3 En Hij strekte iets uit, dat de vorm had van een hand, en greep mij bij een lok van mijn hoofdhaar. Toen hief de Geest mij op tussen aarde en hemel en bracht mij in gezichten Gods naar Jeruzalem, bij de ingang van de binnenste poort, die op het noorden uitziet, waar het afgodsbeeld zich bevond, het voorwerp van naijver, dat naijver opwekt.

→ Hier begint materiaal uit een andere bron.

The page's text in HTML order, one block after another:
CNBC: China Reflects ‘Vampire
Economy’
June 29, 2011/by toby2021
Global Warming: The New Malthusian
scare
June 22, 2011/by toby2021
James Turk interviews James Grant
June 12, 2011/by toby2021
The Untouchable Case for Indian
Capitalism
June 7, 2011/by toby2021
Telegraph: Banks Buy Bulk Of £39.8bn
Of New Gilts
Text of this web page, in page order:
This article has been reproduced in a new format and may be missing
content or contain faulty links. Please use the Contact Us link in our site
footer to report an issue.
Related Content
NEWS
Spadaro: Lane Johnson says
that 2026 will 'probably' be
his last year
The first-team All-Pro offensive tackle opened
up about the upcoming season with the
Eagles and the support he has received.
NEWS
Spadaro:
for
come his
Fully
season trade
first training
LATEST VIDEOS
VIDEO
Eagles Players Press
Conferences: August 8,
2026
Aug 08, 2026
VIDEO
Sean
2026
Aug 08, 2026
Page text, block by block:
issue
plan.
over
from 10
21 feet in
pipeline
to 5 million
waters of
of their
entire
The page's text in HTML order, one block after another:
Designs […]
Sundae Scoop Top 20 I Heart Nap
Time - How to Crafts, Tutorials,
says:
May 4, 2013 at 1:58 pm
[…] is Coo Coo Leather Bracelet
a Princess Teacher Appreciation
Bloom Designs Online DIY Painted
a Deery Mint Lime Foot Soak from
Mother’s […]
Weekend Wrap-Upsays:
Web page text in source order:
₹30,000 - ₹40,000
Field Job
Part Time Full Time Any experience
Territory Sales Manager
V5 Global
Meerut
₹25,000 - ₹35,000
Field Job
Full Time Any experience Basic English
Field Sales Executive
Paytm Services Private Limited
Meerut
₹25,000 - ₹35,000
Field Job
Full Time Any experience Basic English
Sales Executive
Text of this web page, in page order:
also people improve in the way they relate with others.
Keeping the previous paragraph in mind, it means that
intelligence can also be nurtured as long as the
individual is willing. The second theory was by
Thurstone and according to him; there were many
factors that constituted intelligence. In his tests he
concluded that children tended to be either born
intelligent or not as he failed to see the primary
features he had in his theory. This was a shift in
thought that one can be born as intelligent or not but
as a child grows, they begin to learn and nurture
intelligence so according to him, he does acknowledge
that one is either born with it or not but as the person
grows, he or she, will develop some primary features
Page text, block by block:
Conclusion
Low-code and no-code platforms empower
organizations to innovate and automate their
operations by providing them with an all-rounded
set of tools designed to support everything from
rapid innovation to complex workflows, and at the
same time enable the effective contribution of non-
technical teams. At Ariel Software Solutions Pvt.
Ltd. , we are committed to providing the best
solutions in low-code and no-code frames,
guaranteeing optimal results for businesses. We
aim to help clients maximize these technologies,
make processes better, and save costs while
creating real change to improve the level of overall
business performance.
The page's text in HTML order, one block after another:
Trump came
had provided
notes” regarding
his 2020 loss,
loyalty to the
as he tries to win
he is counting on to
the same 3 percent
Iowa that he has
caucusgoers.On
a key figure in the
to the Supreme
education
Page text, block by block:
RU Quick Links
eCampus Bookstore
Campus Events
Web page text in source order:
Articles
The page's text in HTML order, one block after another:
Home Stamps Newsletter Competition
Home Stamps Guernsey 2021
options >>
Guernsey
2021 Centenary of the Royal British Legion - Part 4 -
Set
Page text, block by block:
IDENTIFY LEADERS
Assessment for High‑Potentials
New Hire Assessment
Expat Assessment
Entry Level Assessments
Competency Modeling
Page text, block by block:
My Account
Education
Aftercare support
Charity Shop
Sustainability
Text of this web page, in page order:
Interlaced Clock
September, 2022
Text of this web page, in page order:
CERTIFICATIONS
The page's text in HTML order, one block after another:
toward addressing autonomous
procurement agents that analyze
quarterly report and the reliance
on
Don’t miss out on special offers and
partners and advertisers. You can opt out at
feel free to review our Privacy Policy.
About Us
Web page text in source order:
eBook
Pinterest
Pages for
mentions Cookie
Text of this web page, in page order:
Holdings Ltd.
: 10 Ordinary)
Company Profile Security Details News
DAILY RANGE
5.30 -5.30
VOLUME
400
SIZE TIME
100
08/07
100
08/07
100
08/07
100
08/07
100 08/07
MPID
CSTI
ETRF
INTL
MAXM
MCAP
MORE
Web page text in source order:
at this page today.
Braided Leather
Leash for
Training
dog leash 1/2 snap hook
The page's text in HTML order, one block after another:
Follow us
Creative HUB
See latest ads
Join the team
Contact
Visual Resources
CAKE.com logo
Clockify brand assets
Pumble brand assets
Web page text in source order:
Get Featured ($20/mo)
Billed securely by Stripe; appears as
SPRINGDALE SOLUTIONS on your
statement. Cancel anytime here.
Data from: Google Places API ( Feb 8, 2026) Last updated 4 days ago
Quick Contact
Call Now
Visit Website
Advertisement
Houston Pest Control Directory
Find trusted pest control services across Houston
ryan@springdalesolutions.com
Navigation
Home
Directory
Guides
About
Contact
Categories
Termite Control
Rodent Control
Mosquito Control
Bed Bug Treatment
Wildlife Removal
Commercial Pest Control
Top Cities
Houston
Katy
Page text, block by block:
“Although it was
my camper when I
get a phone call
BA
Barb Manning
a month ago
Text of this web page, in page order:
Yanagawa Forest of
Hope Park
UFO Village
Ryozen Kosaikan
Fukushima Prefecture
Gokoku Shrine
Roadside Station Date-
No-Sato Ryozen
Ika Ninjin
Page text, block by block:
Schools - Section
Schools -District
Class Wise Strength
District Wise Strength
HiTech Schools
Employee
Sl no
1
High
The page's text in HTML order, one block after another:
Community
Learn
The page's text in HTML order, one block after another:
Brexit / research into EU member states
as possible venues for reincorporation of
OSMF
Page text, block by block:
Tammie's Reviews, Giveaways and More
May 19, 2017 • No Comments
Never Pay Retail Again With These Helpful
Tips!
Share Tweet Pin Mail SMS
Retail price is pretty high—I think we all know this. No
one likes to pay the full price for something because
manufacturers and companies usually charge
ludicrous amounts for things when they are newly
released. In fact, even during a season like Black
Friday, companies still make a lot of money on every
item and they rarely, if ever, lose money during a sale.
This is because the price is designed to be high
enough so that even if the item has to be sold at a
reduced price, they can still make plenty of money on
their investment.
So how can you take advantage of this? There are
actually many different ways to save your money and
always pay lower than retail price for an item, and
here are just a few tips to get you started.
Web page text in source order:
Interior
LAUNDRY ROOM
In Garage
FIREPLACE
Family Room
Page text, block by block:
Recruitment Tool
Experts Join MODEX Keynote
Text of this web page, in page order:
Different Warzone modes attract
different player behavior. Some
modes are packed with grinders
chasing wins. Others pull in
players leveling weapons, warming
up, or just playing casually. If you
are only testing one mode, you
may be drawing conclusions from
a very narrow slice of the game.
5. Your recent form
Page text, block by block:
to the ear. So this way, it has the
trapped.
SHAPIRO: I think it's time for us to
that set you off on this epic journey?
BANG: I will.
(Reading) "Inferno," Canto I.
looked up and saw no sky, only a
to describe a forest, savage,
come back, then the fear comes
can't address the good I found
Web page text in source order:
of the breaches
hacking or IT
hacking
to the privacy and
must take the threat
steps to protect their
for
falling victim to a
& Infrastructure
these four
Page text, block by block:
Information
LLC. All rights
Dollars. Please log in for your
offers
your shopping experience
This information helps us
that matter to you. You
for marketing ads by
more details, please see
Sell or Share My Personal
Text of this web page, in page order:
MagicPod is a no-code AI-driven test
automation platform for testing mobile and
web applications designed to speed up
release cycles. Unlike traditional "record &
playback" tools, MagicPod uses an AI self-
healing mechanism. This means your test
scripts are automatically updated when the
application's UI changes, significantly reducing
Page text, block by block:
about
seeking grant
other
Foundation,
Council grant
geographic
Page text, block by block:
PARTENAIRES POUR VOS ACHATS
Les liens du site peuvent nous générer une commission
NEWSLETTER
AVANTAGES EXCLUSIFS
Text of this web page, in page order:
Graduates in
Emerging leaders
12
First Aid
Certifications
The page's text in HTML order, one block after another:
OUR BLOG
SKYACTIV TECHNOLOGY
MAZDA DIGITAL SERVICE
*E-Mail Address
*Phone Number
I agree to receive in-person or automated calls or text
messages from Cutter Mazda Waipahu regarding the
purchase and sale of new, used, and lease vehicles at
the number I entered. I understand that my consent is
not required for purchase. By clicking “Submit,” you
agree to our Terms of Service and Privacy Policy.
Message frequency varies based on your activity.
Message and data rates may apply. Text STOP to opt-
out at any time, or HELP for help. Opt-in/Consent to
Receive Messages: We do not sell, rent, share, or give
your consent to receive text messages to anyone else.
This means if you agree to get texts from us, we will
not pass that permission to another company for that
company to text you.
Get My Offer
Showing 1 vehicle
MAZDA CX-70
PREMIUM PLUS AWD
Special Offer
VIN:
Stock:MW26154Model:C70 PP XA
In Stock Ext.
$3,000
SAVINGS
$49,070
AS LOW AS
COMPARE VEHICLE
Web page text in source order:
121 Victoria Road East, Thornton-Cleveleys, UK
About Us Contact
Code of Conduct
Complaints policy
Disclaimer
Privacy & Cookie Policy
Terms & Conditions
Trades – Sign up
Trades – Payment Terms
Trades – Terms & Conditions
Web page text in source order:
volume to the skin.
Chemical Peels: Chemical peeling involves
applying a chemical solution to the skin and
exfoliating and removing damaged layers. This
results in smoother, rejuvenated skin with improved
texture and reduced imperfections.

4 En zie, daar was de heerlijkheid van de God van Israël, gelijk aan de verschijning die ik in het dal gezien had.
5 Hij zeide tot mij: Mensenkind, richt uw blik naar het noorden! Toen richtte ik mijn blik naar het noorden, en zie, ten noorden van de poort bij het altaar stond aan de ingang dat afgodsbeeld, het voorwerp van naijver.
6 En Hij zeide tot mij: Mensenkind, ziet gij wat zij doen? de grote gruwelen die het huis Israëls hier bedrijft, zodat Ik ver van mijn heiligdom moet blijven? Maar nog meer grote gruwelen zult gij zien.
7 Toen bracht Hij mij naar de ingang van de voorhof en ik zag en zie, er was een gat in de muur.
8 Hij zeide tot mij: Mensenkind, breek toch door de muur heen. Toen brak ik door de muur heen en zie, daar was een deur.
9 Hij zeide tot mij: Ga naar binnen en zie de boze gruwelen die zij hier bedrijven.